Source records
---------------

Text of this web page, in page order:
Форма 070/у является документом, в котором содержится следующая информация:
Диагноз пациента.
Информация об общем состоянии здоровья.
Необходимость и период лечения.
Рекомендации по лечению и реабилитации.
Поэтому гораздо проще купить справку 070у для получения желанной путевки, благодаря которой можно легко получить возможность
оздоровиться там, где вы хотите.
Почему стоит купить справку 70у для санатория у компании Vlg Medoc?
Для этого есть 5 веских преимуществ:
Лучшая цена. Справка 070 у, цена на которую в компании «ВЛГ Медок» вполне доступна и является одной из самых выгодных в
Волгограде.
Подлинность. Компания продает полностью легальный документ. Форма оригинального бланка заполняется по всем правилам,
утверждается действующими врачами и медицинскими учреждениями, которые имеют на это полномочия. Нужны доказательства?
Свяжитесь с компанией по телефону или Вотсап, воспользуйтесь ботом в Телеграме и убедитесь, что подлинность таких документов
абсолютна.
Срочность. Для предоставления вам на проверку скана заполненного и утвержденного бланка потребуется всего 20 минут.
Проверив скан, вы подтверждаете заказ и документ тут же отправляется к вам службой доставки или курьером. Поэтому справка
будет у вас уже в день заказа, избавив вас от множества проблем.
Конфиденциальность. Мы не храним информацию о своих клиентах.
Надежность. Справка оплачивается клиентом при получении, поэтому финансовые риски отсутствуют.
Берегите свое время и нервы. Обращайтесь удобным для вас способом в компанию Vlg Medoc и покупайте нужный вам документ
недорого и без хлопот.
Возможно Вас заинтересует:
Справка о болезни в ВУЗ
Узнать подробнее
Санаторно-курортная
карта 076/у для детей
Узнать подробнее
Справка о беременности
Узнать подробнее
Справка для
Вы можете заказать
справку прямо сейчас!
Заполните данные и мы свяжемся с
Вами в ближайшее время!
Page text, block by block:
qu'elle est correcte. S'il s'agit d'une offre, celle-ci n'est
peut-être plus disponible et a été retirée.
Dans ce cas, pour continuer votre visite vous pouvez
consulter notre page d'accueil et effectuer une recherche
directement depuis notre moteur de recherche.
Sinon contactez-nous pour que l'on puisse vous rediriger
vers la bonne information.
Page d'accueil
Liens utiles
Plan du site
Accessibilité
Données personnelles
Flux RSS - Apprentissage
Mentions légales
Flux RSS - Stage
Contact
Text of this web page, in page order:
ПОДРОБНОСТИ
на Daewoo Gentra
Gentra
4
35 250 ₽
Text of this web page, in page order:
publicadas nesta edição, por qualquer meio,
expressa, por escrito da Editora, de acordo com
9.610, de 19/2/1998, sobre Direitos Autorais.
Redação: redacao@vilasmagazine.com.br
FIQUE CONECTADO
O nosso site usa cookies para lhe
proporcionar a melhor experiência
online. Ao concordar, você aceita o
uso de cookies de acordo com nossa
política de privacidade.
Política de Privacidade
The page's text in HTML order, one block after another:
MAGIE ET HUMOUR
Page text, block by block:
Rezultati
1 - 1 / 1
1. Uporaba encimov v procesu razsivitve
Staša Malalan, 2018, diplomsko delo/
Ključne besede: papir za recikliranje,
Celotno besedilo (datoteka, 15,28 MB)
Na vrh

---------------

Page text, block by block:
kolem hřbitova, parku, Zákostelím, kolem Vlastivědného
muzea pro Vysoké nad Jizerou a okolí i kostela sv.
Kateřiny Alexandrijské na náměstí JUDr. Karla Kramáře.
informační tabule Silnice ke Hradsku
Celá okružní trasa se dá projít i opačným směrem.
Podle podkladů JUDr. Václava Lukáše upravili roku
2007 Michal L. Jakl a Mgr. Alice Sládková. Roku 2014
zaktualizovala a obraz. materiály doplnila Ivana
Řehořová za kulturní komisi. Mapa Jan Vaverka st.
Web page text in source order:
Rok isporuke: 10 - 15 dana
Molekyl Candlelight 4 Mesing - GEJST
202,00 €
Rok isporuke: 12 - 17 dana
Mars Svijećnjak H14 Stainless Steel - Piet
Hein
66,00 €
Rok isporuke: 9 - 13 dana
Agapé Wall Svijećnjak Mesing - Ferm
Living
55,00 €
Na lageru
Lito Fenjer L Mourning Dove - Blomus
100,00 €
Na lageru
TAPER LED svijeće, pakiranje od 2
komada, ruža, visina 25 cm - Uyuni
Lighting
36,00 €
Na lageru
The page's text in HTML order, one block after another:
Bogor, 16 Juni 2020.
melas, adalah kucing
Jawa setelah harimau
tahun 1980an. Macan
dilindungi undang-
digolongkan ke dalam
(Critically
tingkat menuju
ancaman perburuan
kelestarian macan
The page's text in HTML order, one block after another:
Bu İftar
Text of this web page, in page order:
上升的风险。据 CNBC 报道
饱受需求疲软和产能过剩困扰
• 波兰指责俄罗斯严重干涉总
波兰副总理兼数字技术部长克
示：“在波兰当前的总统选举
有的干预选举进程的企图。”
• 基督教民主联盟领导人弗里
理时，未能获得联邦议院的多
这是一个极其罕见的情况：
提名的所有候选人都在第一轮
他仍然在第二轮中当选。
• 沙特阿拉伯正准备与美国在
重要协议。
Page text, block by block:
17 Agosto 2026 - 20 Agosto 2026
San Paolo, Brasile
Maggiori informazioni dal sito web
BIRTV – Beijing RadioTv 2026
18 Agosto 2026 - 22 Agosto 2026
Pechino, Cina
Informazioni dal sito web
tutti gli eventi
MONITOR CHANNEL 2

---------------

- WHAT TO WORK ON -
Pull every line containing "купить" out of the entries.

- THE COMPLETED TASK -
Поэтому гораздо проще купить справку 070у для получения желанной путевки, благодаря которой можно легко получить возможность
Почему стоит купить справку 70у для санатория у компании Vlg Medoc?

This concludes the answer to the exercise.